### Assignment
Type out all the records word for word. Any pictures are to be left out.
___ Excerpted records
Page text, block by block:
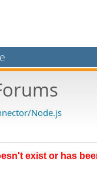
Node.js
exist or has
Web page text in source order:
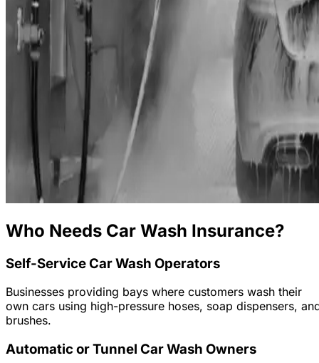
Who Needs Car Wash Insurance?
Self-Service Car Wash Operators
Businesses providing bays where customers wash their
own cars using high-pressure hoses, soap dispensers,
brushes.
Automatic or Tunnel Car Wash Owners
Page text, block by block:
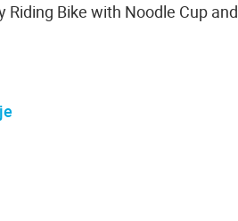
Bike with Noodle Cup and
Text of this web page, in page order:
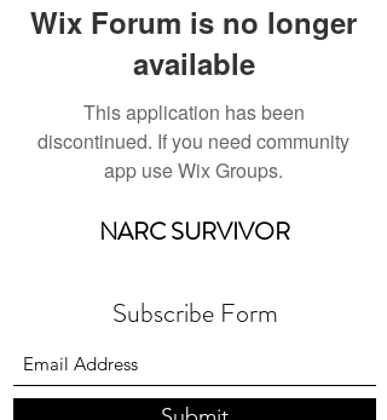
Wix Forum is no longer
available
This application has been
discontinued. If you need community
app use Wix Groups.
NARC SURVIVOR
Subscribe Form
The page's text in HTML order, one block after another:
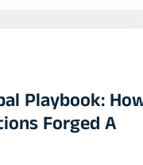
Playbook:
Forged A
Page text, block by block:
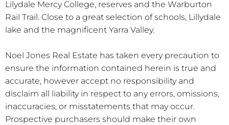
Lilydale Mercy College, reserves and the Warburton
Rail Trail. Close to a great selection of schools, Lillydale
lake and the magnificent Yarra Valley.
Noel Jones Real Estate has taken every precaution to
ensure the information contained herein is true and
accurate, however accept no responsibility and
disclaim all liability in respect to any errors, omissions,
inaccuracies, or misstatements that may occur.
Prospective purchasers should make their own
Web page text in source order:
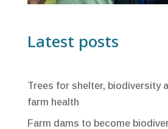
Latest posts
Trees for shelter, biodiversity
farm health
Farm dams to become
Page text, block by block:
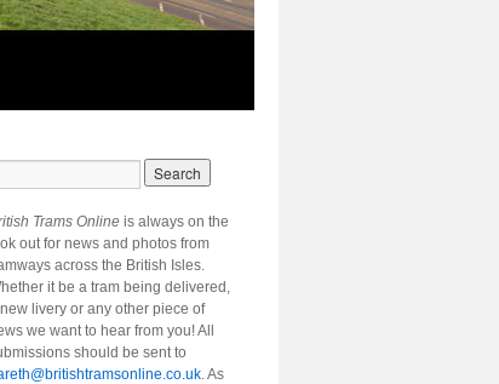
______
### Answer for the task
Page text, block by block:
Node.js
exist or has
Web page text in source order:
Who Needs Car Wash Insurance?
Self-Service Car Wash Operators
Businesses providing bays where customers wash their
own cars using high-pressure hoses, soap dispensers,
brushes.
Automatic or Tunnel Car Wash Owners
Page text, block by block:
Bike with Noodle Cup and
Text of this web page, in page order:
Wix Forum is no longer
available
This application has been
discontinued. If you need community
app use Wix Groups.
NARC SURVIVOR
Subscribe Form
The page's text in HTML order, one block after another:
Playbook:
Forged A
Page text, block by block:
Lilydale Mercy College, reserves and the Warburton
Rail Trail. Close to a great selection of schools, Lillydale
lake and the magnificent Yarra Valley.
Noel Jones Real Estate has taken every precaution to
ensure the information contained herein is true and
accurate, however accept no responsibility and
disclaim all liability in respect to any errors, omissions,
inaccuracies, or misstatements that may occur.
Prospective purchasers should make their own
Web page text in source order:
Latest posts
Trees for shelter, biodiversity
farm health
Farm dams to become
Page text, block by block:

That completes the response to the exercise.